Material for this exercise.
......

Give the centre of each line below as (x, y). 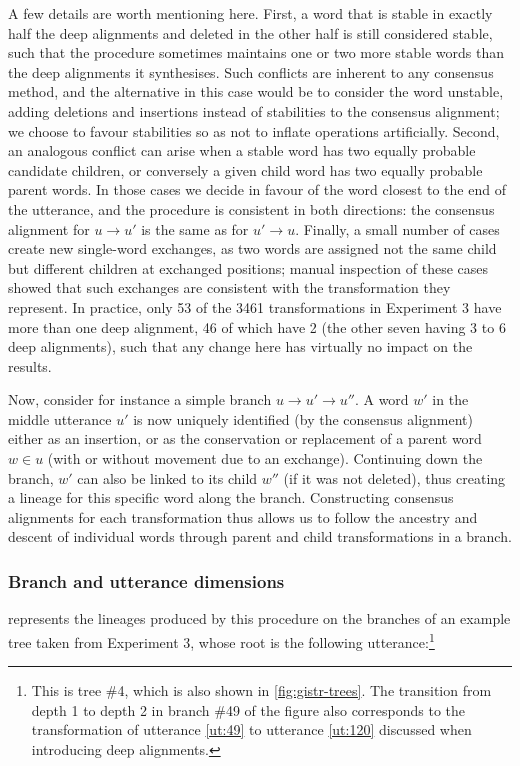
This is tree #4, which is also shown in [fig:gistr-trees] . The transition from (261, 690)
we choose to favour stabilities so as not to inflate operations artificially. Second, (254, 130)
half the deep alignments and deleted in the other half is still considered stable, (250, 32)
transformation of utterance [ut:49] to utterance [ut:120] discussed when (251, 729)
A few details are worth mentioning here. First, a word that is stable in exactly (250, 13)
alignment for (49, 228)
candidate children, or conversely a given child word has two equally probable (245, 169)
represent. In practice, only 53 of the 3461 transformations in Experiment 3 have (255, 306)
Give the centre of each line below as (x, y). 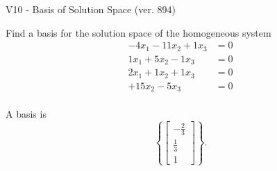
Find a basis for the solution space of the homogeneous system (138, 32)
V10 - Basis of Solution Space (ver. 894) (91, 9)
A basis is (26, 114)
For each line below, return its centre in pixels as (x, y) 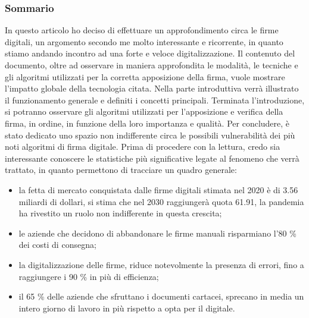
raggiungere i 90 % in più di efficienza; (89, 276)
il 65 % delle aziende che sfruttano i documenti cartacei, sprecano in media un (161, 296)
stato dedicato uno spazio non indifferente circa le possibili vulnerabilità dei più (150, 135)
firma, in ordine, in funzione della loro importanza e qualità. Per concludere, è (147, 123)
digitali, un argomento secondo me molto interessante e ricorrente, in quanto (144, 41)
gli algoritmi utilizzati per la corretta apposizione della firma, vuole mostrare (145, 76)
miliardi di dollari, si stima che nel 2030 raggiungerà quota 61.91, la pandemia (161, 201)
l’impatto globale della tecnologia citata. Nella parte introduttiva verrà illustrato (152, 88)
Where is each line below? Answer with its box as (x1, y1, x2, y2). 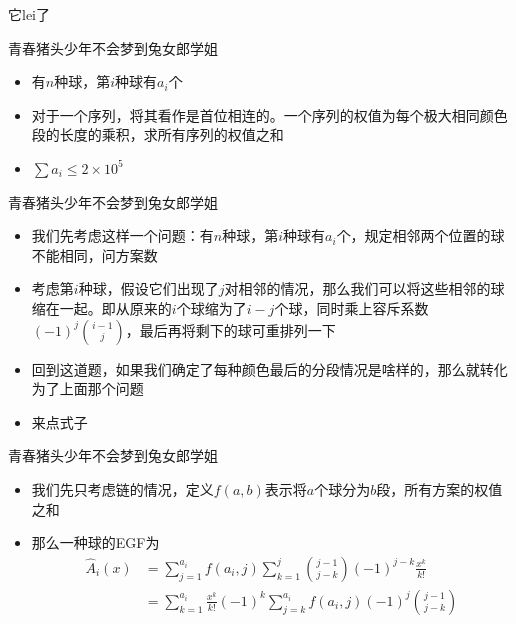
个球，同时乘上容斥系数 (274, 297, 429, 318)
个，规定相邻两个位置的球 (336, 225, 505, 246)
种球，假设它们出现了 (78, 278, 219, 299)
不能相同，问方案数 (31, 244, 158, 265)
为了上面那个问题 (31, 378, 144, 399)
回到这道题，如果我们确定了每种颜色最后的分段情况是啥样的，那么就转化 (31, 358, 508, 379)
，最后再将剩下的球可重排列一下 (125, 319, 336, 340)
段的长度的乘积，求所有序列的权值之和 (31, 124, 284, 145)
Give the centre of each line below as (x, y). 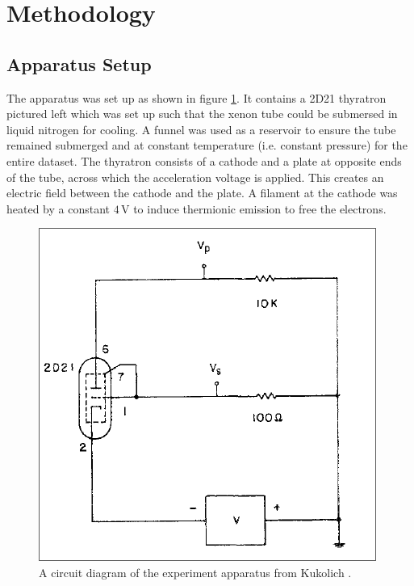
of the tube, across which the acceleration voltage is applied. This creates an (195, 177)
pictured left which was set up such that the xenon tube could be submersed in (202, 114)
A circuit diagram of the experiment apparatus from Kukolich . (195, 572)
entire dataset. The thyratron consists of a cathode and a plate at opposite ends (204, 160)
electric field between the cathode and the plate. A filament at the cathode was (202, 193)
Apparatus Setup (79, 63)
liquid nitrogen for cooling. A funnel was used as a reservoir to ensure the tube (201, 129)
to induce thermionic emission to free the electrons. (260, 208)
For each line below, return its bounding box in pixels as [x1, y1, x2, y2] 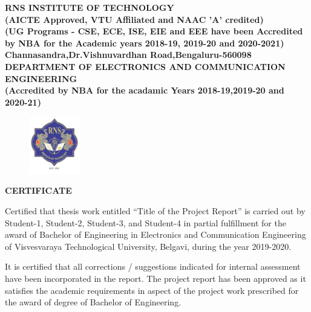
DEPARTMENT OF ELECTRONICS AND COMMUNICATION [5, 60, 286, 72]
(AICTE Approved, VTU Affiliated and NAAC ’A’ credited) [5, 13, 264, 25]
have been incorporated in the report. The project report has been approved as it [5, 272, 306, 284]
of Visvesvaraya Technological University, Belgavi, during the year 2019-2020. [5, 240, 292, 252]
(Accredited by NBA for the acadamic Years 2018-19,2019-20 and [5, 84, 284, 97]
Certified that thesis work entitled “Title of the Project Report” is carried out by [5, 205, 306, 217]
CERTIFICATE [5, 184, 72, 197]
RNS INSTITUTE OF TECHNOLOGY [5, 1, 174, 13]
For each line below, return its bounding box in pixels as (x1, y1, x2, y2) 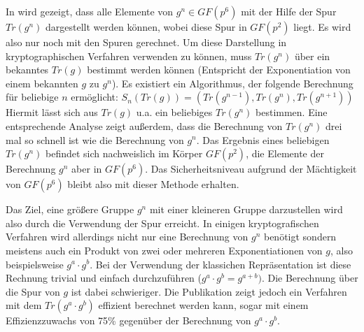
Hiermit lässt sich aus (6, 105, 98, 120)
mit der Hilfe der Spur (241, 4, 337, 18)
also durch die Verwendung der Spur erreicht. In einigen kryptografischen (6, 215, 319, 230)
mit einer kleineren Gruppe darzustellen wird (149, 202, 343, 217)
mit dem (6, 298, 42, 312)
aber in (71, 161, 102, 176)
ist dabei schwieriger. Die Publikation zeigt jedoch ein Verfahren (71, 284, 347, 298)
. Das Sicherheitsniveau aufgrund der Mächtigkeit (145, 161, 357, 176)
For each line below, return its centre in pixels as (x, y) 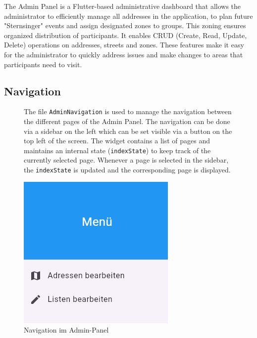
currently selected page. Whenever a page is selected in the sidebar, (126, 160)
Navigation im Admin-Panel (66, 330)
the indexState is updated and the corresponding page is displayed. (127, 170)
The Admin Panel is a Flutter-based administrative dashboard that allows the (123, 6)
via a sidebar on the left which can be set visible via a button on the (128, 131)
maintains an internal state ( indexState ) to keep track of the (117, 150)
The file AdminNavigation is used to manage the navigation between (128, 111)
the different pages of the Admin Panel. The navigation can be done (127, 121)
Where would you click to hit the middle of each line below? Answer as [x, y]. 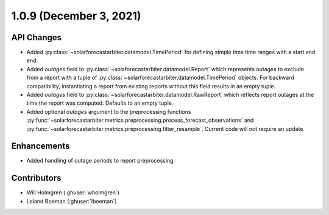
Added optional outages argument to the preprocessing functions [109, 111]
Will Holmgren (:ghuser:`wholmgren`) [73, 192]
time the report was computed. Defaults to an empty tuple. [100, 103]
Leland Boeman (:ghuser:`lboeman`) [72, 201]
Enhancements [41, 146]
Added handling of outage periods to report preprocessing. [101, 161]
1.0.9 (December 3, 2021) [76, 16]
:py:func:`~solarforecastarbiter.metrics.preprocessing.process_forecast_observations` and [140, 120]
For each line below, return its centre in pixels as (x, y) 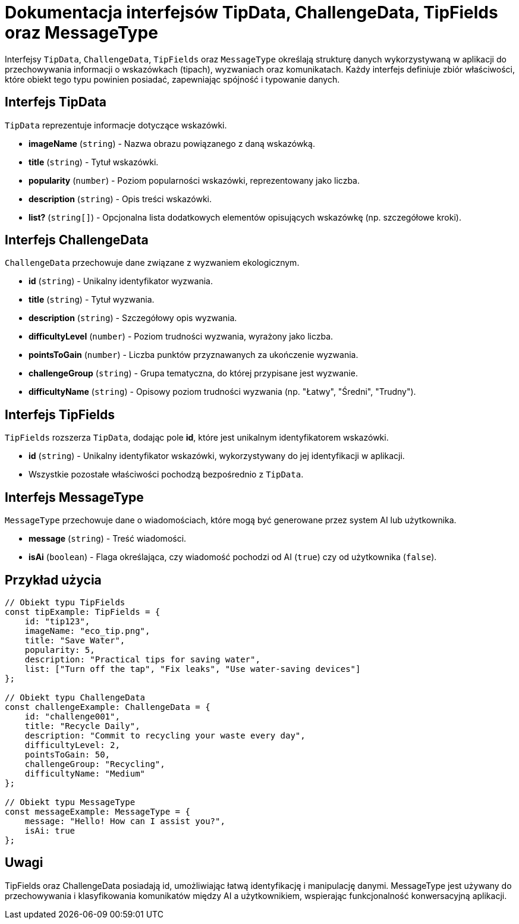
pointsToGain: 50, (67, 754)
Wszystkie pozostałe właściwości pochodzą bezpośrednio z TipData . (166, 474)
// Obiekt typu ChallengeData (75, 697)
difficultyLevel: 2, (72, 745)
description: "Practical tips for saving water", (142, 659)
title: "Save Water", (75, 640)
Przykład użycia (53, 580)
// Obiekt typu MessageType (70, 802)
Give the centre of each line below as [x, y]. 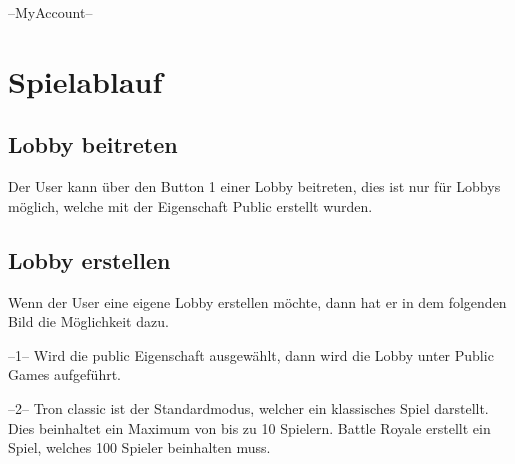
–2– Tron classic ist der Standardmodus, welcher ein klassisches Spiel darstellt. [248, 407]
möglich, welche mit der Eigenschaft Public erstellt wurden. [190, 205]
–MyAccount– [50, 12]
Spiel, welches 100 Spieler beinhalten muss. [139, 447]
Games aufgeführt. [65, 374]
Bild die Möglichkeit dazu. [88, 321]
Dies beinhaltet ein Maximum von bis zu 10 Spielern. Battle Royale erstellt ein [249, 427]
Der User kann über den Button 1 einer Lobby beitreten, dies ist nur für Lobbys [254, 186]
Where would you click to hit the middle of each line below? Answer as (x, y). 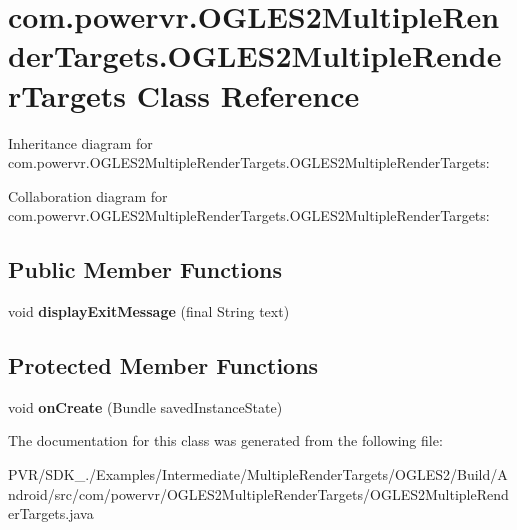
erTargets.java (51, 513)
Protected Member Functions (163, 365)
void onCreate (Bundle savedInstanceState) (145, 406)
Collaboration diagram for (88, 195)
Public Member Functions (145, 269)
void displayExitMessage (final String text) (149, 311)
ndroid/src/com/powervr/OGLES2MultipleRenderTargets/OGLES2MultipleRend (258, 493)
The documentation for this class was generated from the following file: (225, 440)
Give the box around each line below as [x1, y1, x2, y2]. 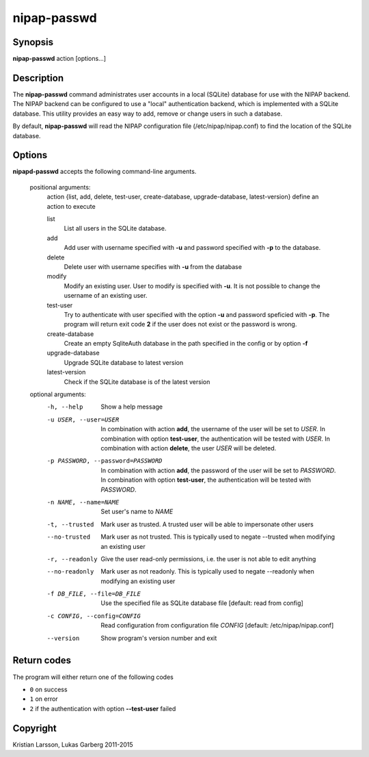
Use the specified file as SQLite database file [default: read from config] [100, 599, 303, 607]
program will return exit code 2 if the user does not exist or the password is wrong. [64, 320, 297, 329]
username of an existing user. [64, 292, 148, 300]
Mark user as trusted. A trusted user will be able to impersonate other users [100, 520, 314, 528]
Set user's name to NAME [100, 507, 174, 516]
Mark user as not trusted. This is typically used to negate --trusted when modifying [100, 533, 335, 541]
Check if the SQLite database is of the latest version [64, 377, 210, 386]
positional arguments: [29, 183, 91, 191]
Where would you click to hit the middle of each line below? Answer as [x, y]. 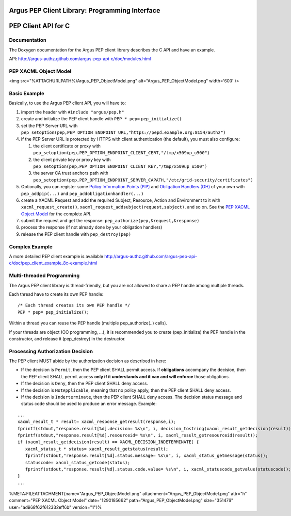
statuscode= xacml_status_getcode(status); [78, 462]
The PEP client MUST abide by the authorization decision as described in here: [88, 361]
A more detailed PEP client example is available [56, 257]
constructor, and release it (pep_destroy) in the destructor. [67, 339]
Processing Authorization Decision [51, 351]
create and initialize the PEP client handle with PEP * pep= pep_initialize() [101, 119]
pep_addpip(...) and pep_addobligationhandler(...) [82, 193]
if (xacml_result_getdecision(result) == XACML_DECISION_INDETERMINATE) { [108, 442]
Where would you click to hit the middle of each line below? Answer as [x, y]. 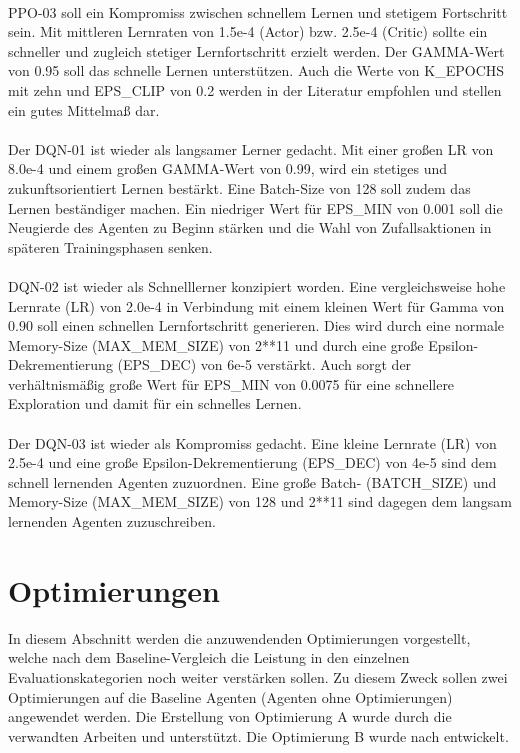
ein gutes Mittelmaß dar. [84, 109]
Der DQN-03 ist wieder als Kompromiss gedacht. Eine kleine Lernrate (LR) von [252, 442]
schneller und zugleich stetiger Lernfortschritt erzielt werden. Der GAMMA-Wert [256, 50]
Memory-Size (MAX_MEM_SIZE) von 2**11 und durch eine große [216, 344]
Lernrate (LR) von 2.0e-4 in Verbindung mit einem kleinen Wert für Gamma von [256, 305]
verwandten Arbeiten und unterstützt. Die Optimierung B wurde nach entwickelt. [258, 735]
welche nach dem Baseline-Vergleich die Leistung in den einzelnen [209, 657]
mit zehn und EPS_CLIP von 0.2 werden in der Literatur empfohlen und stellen [255, 89]
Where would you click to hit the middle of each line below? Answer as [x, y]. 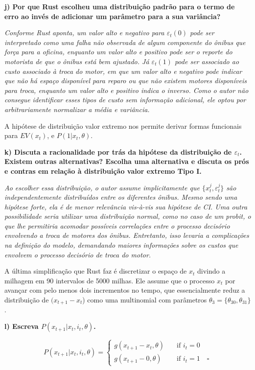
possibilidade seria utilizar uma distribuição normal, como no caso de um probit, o [128, 216]
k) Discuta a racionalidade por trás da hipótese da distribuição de [118, 151]
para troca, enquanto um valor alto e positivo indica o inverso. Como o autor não [127, 90]
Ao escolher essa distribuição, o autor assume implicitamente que [102, 187]
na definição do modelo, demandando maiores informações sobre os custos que [121, 245]
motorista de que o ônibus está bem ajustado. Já [77, 61]
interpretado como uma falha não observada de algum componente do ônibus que [125, 42]
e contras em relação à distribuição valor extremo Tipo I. [103, 171]
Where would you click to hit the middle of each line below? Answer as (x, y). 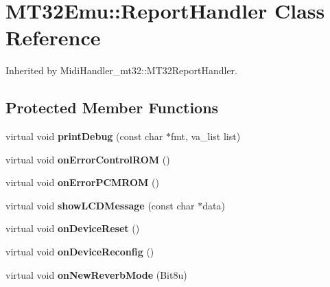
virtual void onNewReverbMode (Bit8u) (96, 274)
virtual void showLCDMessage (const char (100, 205)
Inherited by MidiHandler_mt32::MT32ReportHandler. (121, 70)
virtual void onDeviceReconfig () (80, 252)
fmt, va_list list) (205, 136)
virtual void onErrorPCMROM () (82, 182)
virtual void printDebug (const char (84, 136)
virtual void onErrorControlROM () (88, 159)
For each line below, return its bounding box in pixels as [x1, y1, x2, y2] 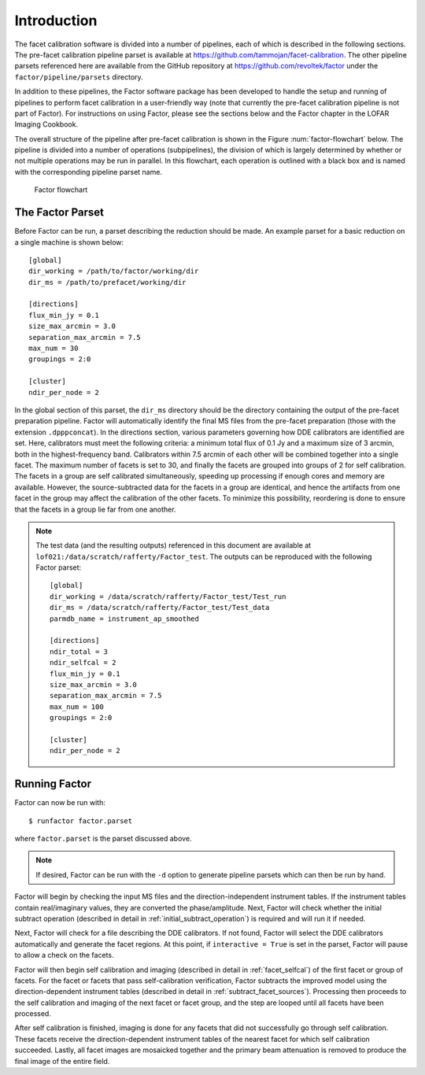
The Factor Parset [14, 205, 105, 220]
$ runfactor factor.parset [28, 816, 133, 826]
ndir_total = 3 [50, 647, 109, 656]
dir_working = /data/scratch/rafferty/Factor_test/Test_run [50, 592, 286, 601]
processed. [14, 1009, 51, 1018]
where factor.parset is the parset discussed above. [14, 834, 192, 844]
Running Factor [14, 778, 92, 791]
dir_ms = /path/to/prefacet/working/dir [28, 278, 187, 286]
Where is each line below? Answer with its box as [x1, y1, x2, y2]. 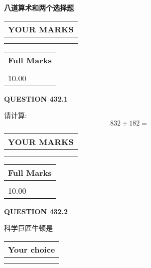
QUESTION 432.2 [4, 206, 68, 216]
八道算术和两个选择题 [4, 2, 74, 12]
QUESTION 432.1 [4, 93, 68, 104]
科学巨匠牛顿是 [4, 223, 53, 233]
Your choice [8, 243, 55, 255]
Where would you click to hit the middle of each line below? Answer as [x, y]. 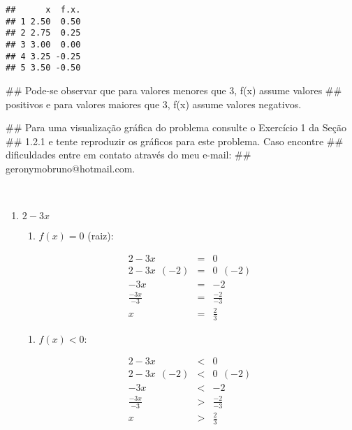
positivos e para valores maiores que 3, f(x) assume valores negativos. [154, 104]
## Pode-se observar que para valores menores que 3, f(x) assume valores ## [174, 90]
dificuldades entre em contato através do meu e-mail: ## [129, 155]
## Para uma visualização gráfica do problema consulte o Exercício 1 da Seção [176, 127]
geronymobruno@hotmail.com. [71, 168]
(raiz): [101, 236]
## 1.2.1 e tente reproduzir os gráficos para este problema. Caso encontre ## [175, 141]

......

What needs to be done. For every line of the data above that contains "also", copy that line.

Answer to the problem.
This is tree #4, which is also shown in [fig:gistr-trees] . The transition from (261, 690)
also durch die Verwendung der Spur erreicht. In einigen kryptografischen (6, 215, 319, 230)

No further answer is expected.